Nous disposons d'instruments embarqués sur des satellites proches de la Lune, de Mars et de Mercure. Nous avons également signé un accord de participation à la mission lunaire chinoise Chang'e-7, et notre instrument est déjà en Chine. Par ailleurs, des discussions sont en cours concernant la participation de la Russie à de futurs projets chinois et indiens d'exploration de la Lune, de Vénus et de Mars. Nous serons en mesure d'annoncer la signature des accords.
Il s'agit d'une pure coopération internationale, car aucun pays, même doté d'un programme spatial et des ressources financières des États-Unis ou de la Chine, ne peut mettre en œuvre tous les projets avec la même efficacité. Le partage d'instruments et de projets communs est un élément important de diversification. Certes, nous avons donné la priorité à la Lune et à Vénus, mais grâce à cette collaboration, nous participons à des recherches sur un très large éventail de sujets. En ce sens, tout le monde y gagne : nous et nos collègues étrangers.
— Ces dernières années, les projets de lancement de missions vers des astéroïdes se sont multipliés ; certains engins spatiaux sont déjà en route. Avons-nous de tels projets ?
Malheureusement, ce sujet est resté en suspens. Des projets similaires ont été proposés, mais comparés à ceux de la Lune, de Vénus et de tous les autres, ils n'ont pas été intégrés au programme principal. Néanmoins, nous étudions activement l'aspect théorique de la question afin d'être prêts si la situation venait à changer.

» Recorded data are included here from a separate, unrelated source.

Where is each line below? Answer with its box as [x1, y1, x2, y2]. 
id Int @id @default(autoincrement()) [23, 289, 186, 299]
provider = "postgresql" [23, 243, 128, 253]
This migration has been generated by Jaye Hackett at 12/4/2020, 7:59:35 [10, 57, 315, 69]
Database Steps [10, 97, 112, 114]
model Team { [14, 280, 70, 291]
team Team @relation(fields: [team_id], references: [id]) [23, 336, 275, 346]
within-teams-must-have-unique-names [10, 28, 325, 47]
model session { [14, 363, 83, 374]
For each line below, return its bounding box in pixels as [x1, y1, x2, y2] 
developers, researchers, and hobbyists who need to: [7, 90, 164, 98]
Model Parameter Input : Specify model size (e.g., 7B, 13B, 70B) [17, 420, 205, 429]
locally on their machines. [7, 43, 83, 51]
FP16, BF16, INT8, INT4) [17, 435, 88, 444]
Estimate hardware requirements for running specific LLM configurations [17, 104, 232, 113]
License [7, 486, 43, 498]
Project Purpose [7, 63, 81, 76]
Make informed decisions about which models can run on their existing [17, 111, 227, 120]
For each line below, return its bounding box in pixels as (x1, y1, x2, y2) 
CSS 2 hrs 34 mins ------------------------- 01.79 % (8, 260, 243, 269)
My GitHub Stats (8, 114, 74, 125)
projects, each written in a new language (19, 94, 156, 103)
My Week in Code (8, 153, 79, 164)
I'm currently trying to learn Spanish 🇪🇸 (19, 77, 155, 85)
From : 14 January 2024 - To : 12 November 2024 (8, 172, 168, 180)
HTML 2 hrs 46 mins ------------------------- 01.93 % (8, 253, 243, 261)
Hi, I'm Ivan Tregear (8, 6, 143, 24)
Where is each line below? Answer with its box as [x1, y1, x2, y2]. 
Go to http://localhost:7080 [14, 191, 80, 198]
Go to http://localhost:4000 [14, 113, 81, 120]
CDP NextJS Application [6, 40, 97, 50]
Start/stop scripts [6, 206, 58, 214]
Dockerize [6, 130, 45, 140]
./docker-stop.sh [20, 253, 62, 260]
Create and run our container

Il y a deux thèmes principaux concernant les astéroïdes. Le premier est la recherche d'astéroïdes géocroiseurs potentiellement dangereux, et le second est la question de leur sort lorsqu'un astéroïde sera finalement découvert. Nous étudions comment contrôler le mouvement des astéroïdes. Il existe des théories astucieuses permettant de dévier les astéroïdes massifs avec des astéroïdes plus petits, comme au billard. Cette science est bien développée à l'IKI et suscite un vif intérêt parmi nos collègues. Nous verrons bien, et nous verrons peut-être si nous pouvons développer des projets impliquant une coopération internationale.
— Avec des projets aussi ambitieux, l’institut aura-t-il suffisamment de forces pour tout terminer à temps ?

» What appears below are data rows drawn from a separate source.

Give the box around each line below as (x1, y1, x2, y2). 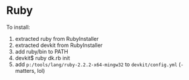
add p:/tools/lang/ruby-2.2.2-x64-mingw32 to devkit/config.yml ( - (14, 61, 184, 68)
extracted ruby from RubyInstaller (14, 35, 99, 42)
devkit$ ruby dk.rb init (14, 54, 71, 61)
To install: (6, 23, 30, 31)
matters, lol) (14, 67, 45, 74)
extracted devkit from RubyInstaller (14, 42, 103, 49)
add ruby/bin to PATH (14, 48, 68, 55)
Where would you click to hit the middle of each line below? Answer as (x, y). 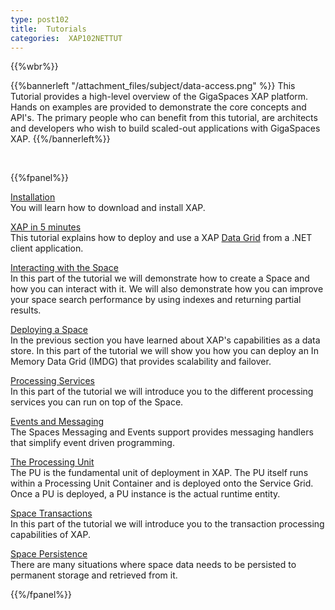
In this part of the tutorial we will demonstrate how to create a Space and (160, 278)
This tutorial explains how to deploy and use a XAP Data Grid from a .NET (161, 238)
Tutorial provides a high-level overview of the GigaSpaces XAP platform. (159, 97)
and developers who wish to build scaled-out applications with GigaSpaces (165, 128)
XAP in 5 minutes (46, 227)
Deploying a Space (49, 330)
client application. (47, 248)
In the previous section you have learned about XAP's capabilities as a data (165, 340)
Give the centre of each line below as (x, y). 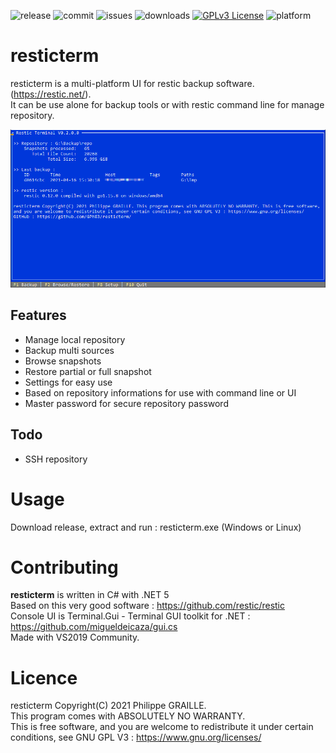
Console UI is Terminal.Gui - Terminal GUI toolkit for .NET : (130, 616)
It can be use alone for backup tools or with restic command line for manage (167, 104)
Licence (44, 677)
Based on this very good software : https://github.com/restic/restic (148, 606)
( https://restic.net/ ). (51, 94)
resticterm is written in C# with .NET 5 (90, 595)
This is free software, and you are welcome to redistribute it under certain (162, 727)
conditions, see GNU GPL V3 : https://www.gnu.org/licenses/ (136, 737)
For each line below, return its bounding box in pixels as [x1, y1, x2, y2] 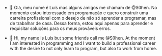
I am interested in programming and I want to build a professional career [9, 40, 156, 46]
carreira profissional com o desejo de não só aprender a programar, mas [9, 15, 157, 21]
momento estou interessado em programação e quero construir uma [9, 10, 148, 16]
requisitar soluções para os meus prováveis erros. [9, 26, 111, 31]
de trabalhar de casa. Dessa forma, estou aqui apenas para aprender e [9, 20, 153, 26]
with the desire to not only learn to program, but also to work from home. [9, 46, 157, 51]
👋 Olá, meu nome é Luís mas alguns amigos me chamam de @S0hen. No [9, 5, 157, 10]
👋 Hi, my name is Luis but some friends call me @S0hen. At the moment [9, 35, 156, 41]
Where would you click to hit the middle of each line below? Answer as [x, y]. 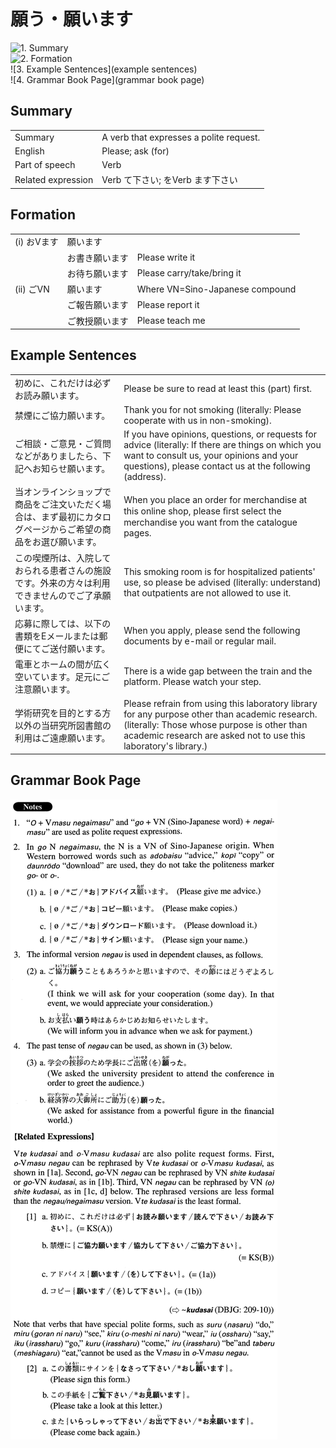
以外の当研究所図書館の [63, 725]
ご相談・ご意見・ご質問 [63, 443]
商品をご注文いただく [58, 504]
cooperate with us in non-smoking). [197, 420]
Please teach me [171, 321]
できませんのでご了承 [58, 595]
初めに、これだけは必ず [63, 382]
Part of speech [45, 164]
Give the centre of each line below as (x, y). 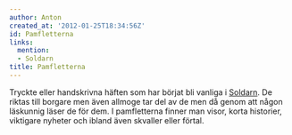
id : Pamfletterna (42, 34)
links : (21, 42)
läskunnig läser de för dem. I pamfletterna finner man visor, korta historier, (146, 111)
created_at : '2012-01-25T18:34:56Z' (77, 26)
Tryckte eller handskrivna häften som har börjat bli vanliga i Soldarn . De (141, 92)
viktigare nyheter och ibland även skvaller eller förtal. (107, 120)
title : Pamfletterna (48, 67)
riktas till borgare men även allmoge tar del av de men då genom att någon (146, 101)
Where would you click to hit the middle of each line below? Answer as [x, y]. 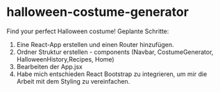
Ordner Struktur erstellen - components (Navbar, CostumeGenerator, [115, 52]
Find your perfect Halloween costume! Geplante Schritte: [88, 31]
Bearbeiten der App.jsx [49, 66]
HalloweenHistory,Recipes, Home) [66, 59]
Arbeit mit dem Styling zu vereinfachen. [73, 81]
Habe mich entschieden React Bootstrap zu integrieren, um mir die [112, 74]
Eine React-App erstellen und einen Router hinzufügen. [95, 44]
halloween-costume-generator [98, 12]
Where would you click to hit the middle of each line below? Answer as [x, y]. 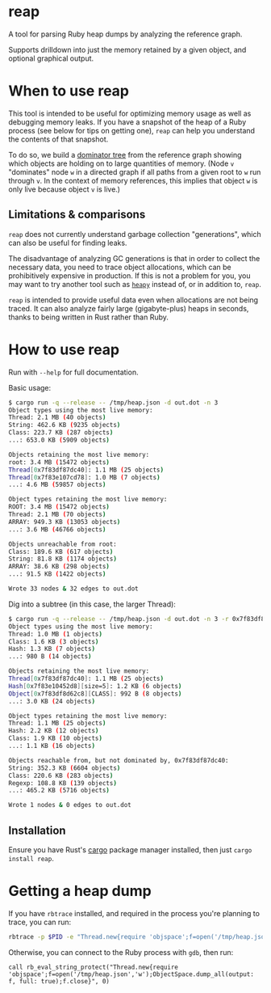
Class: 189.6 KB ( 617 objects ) [61, 551]
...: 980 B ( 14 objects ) [50, 657]
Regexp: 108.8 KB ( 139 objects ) [63, 783]
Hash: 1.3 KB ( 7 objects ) [52, 649]
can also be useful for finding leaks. [68, 243]
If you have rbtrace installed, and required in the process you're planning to [134, 913]
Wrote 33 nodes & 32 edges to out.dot [73, 589]
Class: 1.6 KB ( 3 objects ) [54, 641]
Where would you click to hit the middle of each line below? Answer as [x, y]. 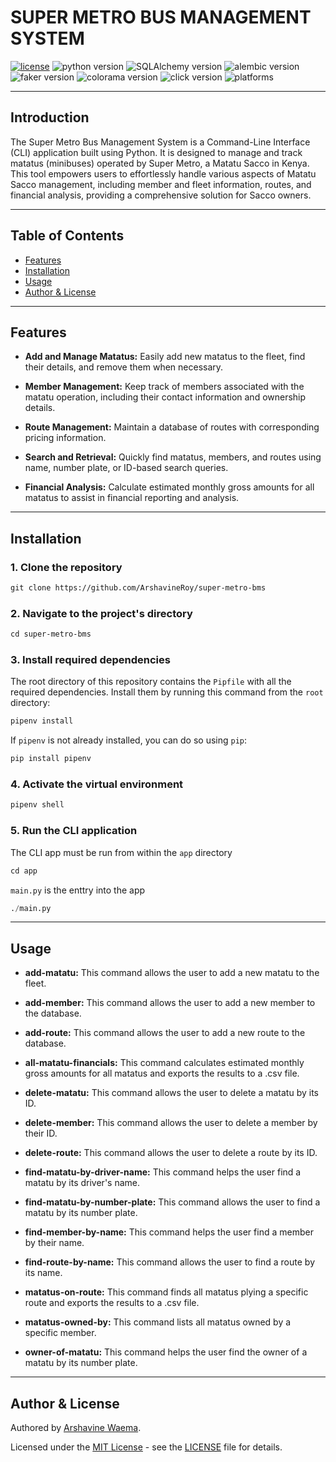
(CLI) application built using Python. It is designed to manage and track [156, 152]
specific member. [60, 1333]
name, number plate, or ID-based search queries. [126, 468]
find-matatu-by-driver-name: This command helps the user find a [163, 1172]
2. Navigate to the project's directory [101, 613]
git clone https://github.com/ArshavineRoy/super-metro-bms [138, 588]
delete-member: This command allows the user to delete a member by [171, 1123]
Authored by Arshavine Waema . [76, 1427]
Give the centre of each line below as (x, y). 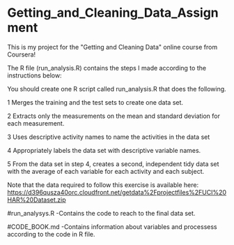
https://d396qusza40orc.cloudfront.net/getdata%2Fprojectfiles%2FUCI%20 (117, 192)
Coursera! (22, 54)
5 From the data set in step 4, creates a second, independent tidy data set (113, 164)
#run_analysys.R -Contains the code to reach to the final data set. (101, 213)
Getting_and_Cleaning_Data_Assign (113, 13)
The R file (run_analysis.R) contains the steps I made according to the (107, 68)
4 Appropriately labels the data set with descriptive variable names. (104, 150)
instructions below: (34, 75)
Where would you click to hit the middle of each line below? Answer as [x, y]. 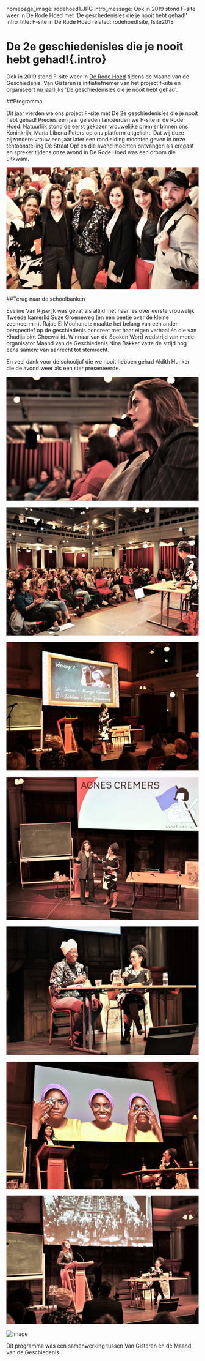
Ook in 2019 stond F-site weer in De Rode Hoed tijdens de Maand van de [98, 77]
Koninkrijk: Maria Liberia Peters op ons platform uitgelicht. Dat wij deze [95, 133]
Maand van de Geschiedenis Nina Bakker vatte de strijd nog [112, 343]
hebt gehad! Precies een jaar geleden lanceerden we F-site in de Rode [95, 119]
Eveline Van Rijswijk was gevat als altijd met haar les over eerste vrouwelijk [101, 310]
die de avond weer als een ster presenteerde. [63, 368]
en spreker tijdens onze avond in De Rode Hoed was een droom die [91, 152]
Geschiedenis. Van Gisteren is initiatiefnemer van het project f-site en [94, 83]

Il ne suffit pas de concevoir une expérience et d'attendre les résultats. Nous devons souvent construire un dispositif unique, jamais construit auparavant, capable de résister au lancement d'une fusée et à des années d'exploitation dans l'espace. Par exemple, certains de nos dispositifs sont en orbite depuis plus de 20 ans. Pour relever ces défis, l'IKI a été créé non seulement comme institut scientifique, mais aussi comme entreprise spatiale à cycle complet, même si elle n'est pas la plus grande.
Des unités spécialisées développent des instruments commandés par des scientifiques, les fabriquent, les testent et organisent le contrôle en vol. Nous en fabriquons certains sur notre site de Moscou, et notre antenne, un bureau d'études à Taroussa, dans l'oblast de Kalouga, est également active. Outre les équipements scientifiques, l'institut produit également une grande quantité d'équipements de service pour les engins spatiaux. La question de la préparation au projet national n'est donc pas anodine.
Ces dernières années, nos livraisons ont régulièrement augmenté, nos équipements ont été modernisés et nous sommes prêts à relever de nouveaux défis. L'institut ayant été initialement construit pour le vaste programme spatial soviétique, ces nouveaux volumes devraient nous permettre d'atteindre un fonctionnement optimal.